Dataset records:
%%

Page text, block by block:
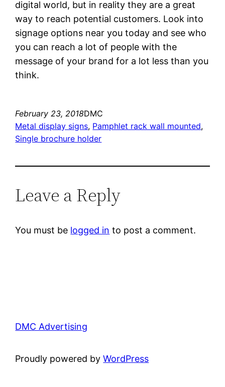
digital world, but in reality they are a great
way to reach potential customers. Look into
signage options near you today and see who
you can reach a lot of people with the
message of your brand for a lot less than you
think.
February 23, 2018DMC
Metal display signs, Pamphlet rack wall mounted
Single brochure holder
Leave a Reply
You must be logged in to post a comment.
DMC Advertising
Proudly powered byWordPress
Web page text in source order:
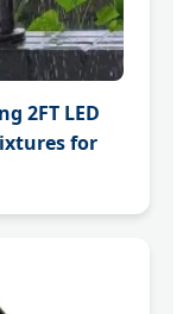
2FT LED
for

%%

TASK TO CARRY OUT
Each entry above should be written out verbatim, minus its pictures.

OUTPUT BELOW
Page text, block by block:
digital world, but in reality they are a great
way to reach potential customers. Look into
signage options near you today and see who
you can reach a lot of people with the
message of your brand for a lot less than you
think.
February 23, 2018DMC
Metal display signs, Pamphlet rack wall mounted
Single brochure holder
Leave a Reply
You must be logged in to post a comment.
DMC Advertising
Proudly powered byWordPress
Web page text in source order:
2FT LED
for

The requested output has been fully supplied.